A Mechanism for Rheotaxis in Larval Zebrafish (Florian Engert)
Almost all animals who have to navigate with respect to the flow of moving water or air rely on the processing of visual whole field motion generated by the stationary reference frame of the ground or the shore. Such relative motion signals allow the detection of the presence and direction of the coherent motion of the medium that carries them along. This reliance on signals from an external , stationary reference frame is an adaptive strategy since no relative forces between the body and the surrounding medium – shear or pressure - are exerted and can be sensed if the body is moving at the same speed as the surrounding water or air. Here we show that larval zebrafish can perform efficient rheotaxis in complete darkness and in the absence of any other direct cues from the external reference frame. We show that this behavior requires the presence of a flow velocity gradient, and we present behavioral data that support a novel algorithm that fish use to efficiently navigate laminar flow. To this end, fish use their later line to first measure the curl of the local velocity vector field to detect the presence of flow and, second, measure the temporal change in curl magnitude following swim bouts to deduce flow direction. We believe that this is an efficient and simple strategy to navigate flow in the absence of external cues that generalizes to any animal that needs to navigate in moving water.

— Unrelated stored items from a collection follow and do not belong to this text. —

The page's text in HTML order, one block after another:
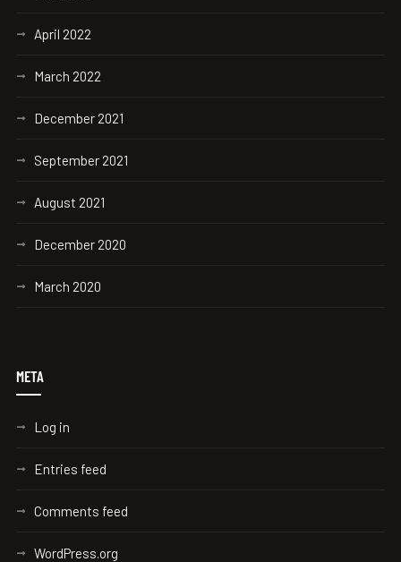
April 2022
March 2022
December 2021
September 2021
August 2021
December 2020
March 2020
META
Log in
Entries feed
Comments feed
WordPress.org
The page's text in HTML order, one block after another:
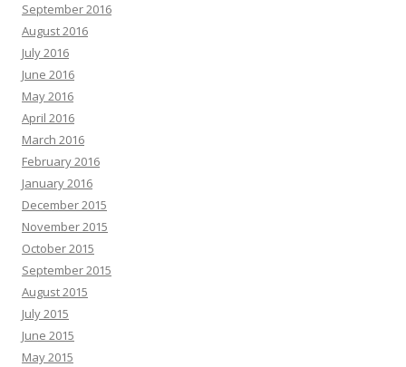
September 2016
August 2016
July 2016
June 2016
May 2016
April 2016
March 2016
February 2016
January 2016
December 2015
November 2015
October 2015
September 2015
August 2015
July 2015
June 2015
May 2015

Self-Domestication as an Evolutionary Dynamic: Chimpanzees, Bonobos, and Implications for Human Cognition (Richard Wrangham)
Chimpanzees and bonobos, humans’ two closest relatives, provide a key model for the evolution of reduced aggressiveness. Like humans, chimpanzees exhibit considerable proactive aggression particularly in the context of intergroup interactions. They differ from humans, however, in also being routinely violent within their social communities. Bonobos are much less aggressive in both contexts. This remarkable difference between two species that are anatomically very similar presents a fascinating parallel to the difference between a wolf and a dog. I will use it to describe the concept of self-domestication as an evolutionary dynamic, and will apply the self-domestication concept to human evolution so as to illuminate the origins of human language and culture.